Bir futbol takımının ortalama bir kapasitesi vardır. Onunla çok güçlü rakipleriniz karşısında bocalayabilir, eş değerlilerle oynarken zorlanabilirsiniz. Ama standardı sizden aşağı olan takımlarla mücadele ederken de öne çıkan bir görüntünüz olmalıdır. Adale gücünden yoksun, beyinlerinde ise kazanma içgüdülerini yitirmiş tabiri caizse birkaç futbolcu dışında bir zamanların çizgi filmi sevimli hayalet Casper gibi gezen futbolcular yumağı.

Boluspor’da yaşanan garipliği anlamak için medyum olmaya gerek yok. Daha önce Boluspor camiasında sorun yaşatan futbolcular alınıyor, Sait hoca ile üç yıllığına anlaşıp hedef ilk iki denilip yola çıkılıyor. İlk on hafta her şey çok iyi gidiyor. Puan sıralamasında ikinci sırayı alıyor ve birinci sırada yer alan Gençlerbirliği’nin ensesinde soluğumuzu hissettiriyoruz. Ama ilerleyen haftalarda aynı başarımız devam etmiyor. Altımızda yer alan takımlar aldıkları seri galibiyetlerle üst sıraları zorluyor.

Devre arasında ise hal oldukça vahim, ilk yarıda aksayan mevkileri gördükleri halde üçüncü bölgeye iş bitirici kaliteli bir futbolcu almayı askıya alıyor.  Ve kabak ligin on sekizinci haftasında dış sahada üç bir yenildiğimiz Osmanlıspor maçı ile Sait hocanın başında patlıyor. Bu arada sezon başında her fırsatta dile getirilen ilk iki trenini de kaçıyor. Umut fakirin ekmeği misali Boluspor yönetimi bu sefer de ibreyi ilk altı olarak belirliyor.

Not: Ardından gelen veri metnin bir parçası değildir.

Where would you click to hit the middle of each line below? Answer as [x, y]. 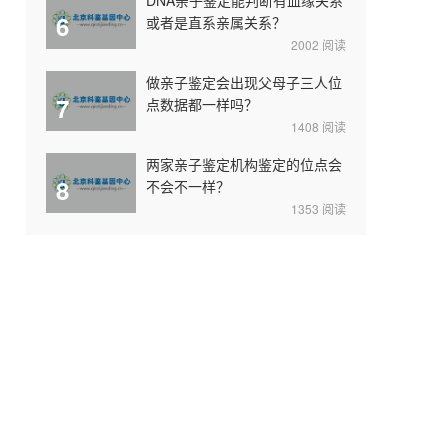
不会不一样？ [188, 185]
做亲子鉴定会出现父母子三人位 [244, 81]
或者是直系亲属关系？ [216, 21]
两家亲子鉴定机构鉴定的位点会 [244, 163]
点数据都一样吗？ [202, 103]
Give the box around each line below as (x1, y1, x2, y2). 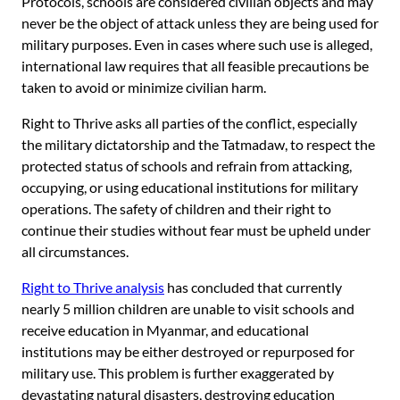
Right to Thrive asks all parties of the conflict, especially (21, 113, 357, 131)
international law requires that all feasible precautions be (21, 56, 369, 74)
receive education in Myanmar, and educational (21, 321, 309, 338)
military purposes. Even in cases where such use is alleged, (21, 35, 372, 53)
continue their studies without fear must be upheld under (21, 221, 371, 238)
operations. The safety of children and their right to (21, 199, 331, 217)
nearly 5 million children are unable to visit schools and (21, 299, 354, 317)
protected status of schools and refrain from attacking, (21, 156, 352, 174)
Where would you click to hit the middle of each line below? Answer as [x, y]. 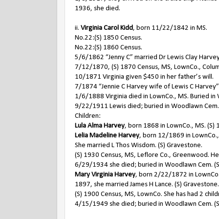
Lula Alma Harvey [100, 126]
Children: [88, 116]
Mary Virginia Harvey [105, 175]
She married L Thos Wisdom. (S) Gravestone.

Camia bu ligi iyi bilip tanıyan takımı ateşleyip taraftara güven verebilecek bir hoca yerine takımın başına getirilen TFF birinci liginde deneyimi yok denecek kadar az bir hocanın getirilişi, oynanılan karşılaşmaların sonuçlarıyla dört maçta alınan bir puanla kendini gösteriyor. Yapılan hataların son halkası da Boluspor yönetiminin tecrübeli oyuncu Yusuf Emre’ye böyle bir zamanda hangi şartlardan ve nasıl izin verildiği ile ilgili böyle entrika bir olaya hiç şahit olmadım.

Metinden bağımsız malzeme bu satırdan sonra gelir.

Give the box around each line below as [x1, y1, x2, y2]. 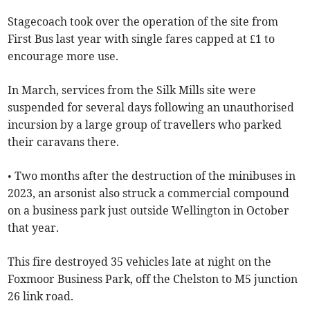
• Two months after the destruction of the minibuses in [8, 169, 296, 183]
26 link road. [8, 289, 74, 303]
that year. [8, 221, 60, 235]
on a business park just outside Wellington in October [8, 203, 290, 217]
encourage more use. [8, 49, 119, 63]
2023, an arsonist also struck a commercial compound [8, 186, 290, 200]
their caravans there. [8, 135, 120, 149]
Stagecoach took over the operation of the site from [8, 15, 279, 28]

Atı alanın Üsküdar’ı geçtiği bu ligde rakiplerimizden tek,tek puan alıp işi seri mağlubiyetlere bağladığı sürece, bu takım üzülerek söylemek gerekirse hedefini küme düşmeme mücadelesi içersinde bulur. Ligde alt sıralardaki takımların hızla yükselişi, ilk altı içersinde yer alan takımların şekillenmesi ve altında kalan takımların bizle puan farkını açması bizim açımızdan acı bir reçetedir. Bu nedenle acilen futbolcuların dikkatleri çekilmeli, gerekirse radikal kararlar alınıp tekrar başarıya odaklanmalıdır.